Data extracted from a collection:
=== Section Start ===
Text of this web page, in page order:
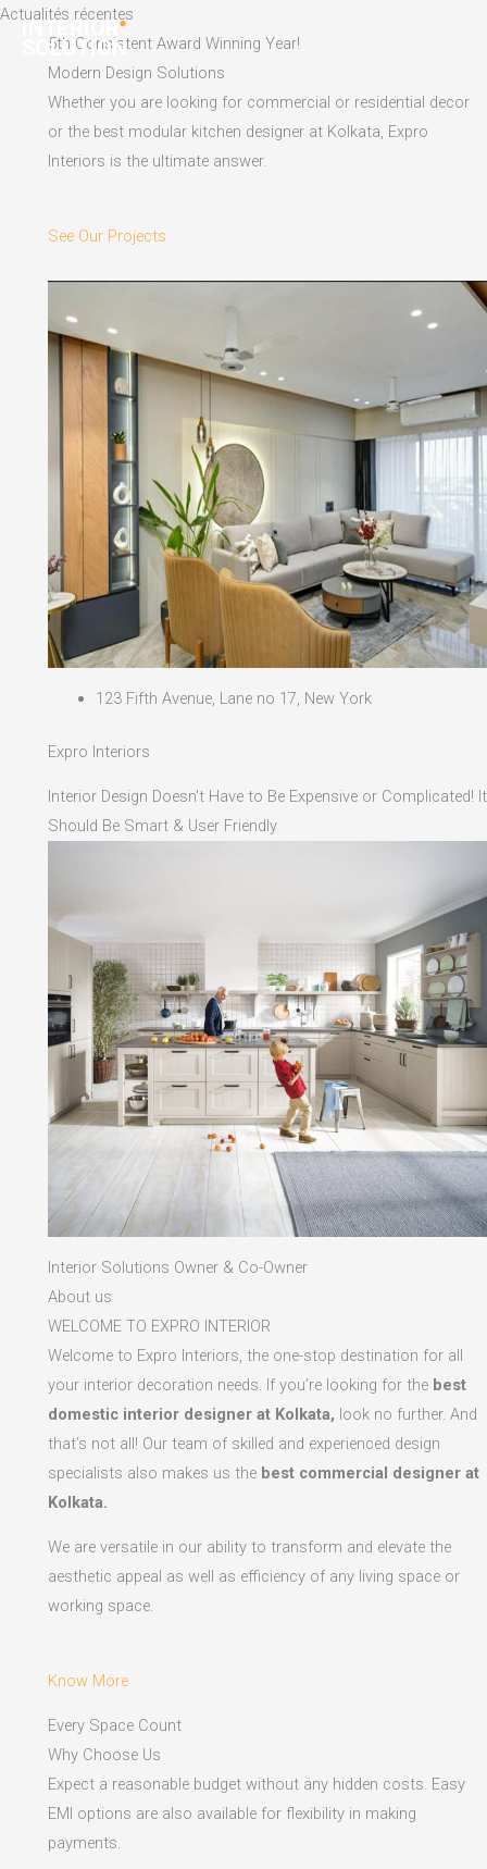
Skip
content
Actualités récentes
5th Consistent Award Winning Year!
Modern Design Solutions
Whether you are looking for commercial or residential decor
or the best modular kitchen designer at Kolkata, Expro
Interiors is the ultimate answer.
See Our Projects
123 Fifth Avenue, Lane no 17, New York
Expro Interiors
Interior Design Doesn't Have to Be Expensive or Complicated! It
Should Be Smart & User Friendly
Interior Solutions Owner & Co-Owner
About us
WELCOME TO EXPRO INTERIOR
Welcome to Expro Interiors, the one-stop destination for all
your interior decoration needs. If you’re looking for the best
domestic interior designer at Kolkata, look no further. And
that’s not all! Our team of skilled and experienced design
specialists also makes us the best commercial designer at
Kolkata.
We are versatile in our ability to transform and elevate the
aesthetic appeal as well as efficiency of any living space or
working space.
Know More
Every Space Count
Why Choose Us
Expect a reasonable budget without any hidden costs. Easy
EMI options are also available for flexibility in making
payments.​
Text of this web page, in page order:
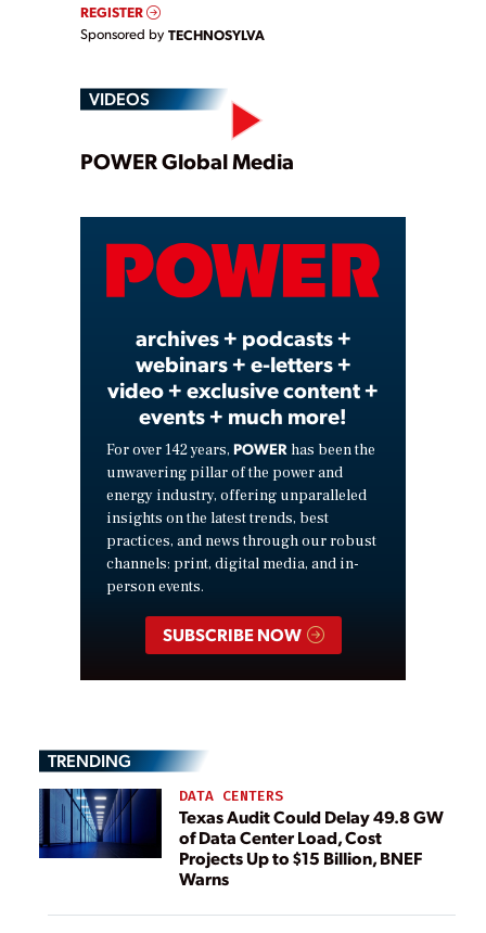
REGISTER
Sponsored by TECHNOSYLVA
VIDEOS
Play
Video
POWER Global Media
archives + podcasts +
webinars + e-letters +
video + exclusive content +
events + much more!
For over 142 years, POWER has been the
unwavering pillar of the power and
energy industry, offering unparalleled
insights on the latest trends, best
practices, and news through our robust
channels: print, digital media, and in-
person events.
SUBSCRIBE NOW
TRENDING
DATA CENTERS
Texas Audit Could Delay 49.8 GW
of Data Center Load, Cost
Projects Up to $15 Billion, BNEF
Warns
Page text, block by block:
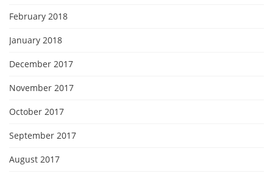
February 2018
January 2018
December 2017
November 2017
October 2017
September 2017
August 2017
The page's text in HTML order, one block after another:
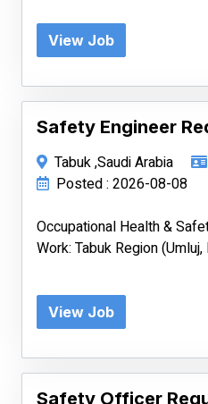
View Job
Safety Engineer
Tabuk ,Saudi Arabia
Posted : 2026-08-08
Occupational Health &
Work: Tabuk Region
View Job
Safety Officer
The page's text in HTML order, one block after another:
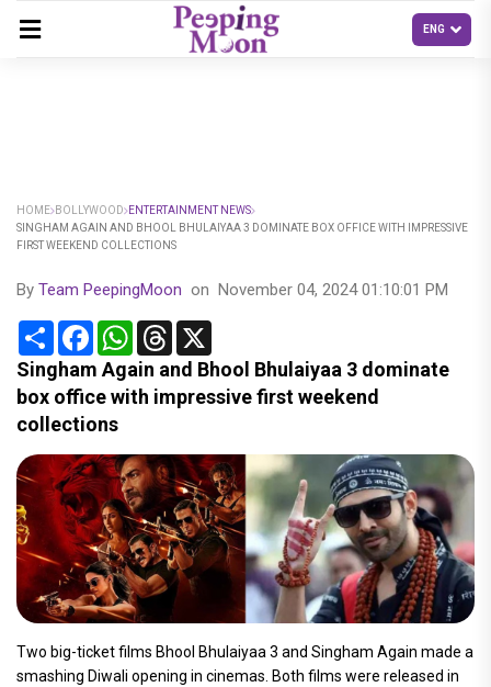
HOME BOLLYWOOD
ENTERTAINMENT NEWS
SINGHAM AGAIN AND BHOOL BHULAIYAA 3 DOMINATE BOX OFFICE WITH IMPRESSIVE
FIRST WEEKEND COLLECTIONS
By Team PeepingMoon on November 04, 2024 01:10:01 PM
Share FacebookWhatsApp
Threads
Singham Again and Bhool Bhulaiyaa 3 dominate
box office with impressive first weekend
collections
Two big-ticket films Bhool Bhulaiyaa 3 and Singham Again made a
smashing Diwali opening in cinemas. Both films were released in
=== Section End ===
- [Task]:
With the pictures removed, return each record above exactly as given.

- [Solution to this problem]:
Text of this web page, in page order:
Skip
content
Actualités récentes
5th Consistent Award Winning Year!
Modern Design Solutions
Whether you are looking for commercial or residential decor
or the best modular kitchen designer at Kolkata, Expro
Interiors is the ultimate answer.
See Our Projects
123 Fifth Avenue, Lane no 17, New York
Expro Interiors
Interior Design Doesn't Have to Be Expensive or Complicated! It
Should Be Smart & User Friendly
Interior Solutions Owner & Co-Owner
About us
WELCOME TO EXPRO INTERIOR
Welcome to Expro Interiors, the one-stop destination for all
your interior decoration needs. If you’re looking for the best
domestic interior designer at Kolkata, look no further. And
that’s not all! Our team of skilled and experienced design
specialists also makes us the best commercial designer at
Kolkata.
We are versatile in our ability to transform and elevate the
aesthetic appeal as well as efficiency of any living space or
working space.
Know More
Every Space Count
Why Choose Us
Expect a reasonable budget without any hidden costs. Easy
EMI options are also available for flexibility in making
payments.​
Text of this web page, in page order:
REGISTER
Sponsored by TECHNOSYLVA
VIDEOS
Play
Video
POWER Global Media
archives + podcasts +
webinars + e-letters +
video + exclusive content +
events + much more!
For over 142 years, POWER has been the
unwavering pillar of the power and
energy industry, offering unparalleled
insights on the latest trends, best
practices, and news through our robust
channels: print, digital media, and in-
person events.
SUBSCRIBE NOW
TRENDING
DATA CENTERS
Texas Audit Could Delay 49.8 GW
of Data Center Load, Cost
Projects Up to $15 Billion, BNEF
Warns
Page text, block by block:
February 2018
January 2018
December 2017
November 2017
October 2017
September 2017
August 2017
The page's text in HTML order, one block after another:
View Job
Safety Engineer
Tabuk ,Saudi Arabia
Posted : 2026-08-08
Occupational Health &
Work: Tabuk Region
View Job
Safety Officer
The page's text in HTML order, one block after another:
HOME BOLLYWOOD
ENTERTAINMENT NEWS
SINGHAM AGAIN AND BHOOL BHULAIYAA 3 DOMINATE BOX OFFICE WITH IMPRESSIVE
FIRST WEEKEND COLLECTIONS
By Team PeepingMoon on November 04, 2024 01:10:01 PM
Share FacebookWhatsApp
Threads
Singham Again and Bhool Bhulaiyaa 3 dominate
box office with impressive first weekend
collections
Two big-ticket films Bhool Bhulaiyaa 3 and Singham Again made a
smashing Diwali opening in cinemas. Both films were released in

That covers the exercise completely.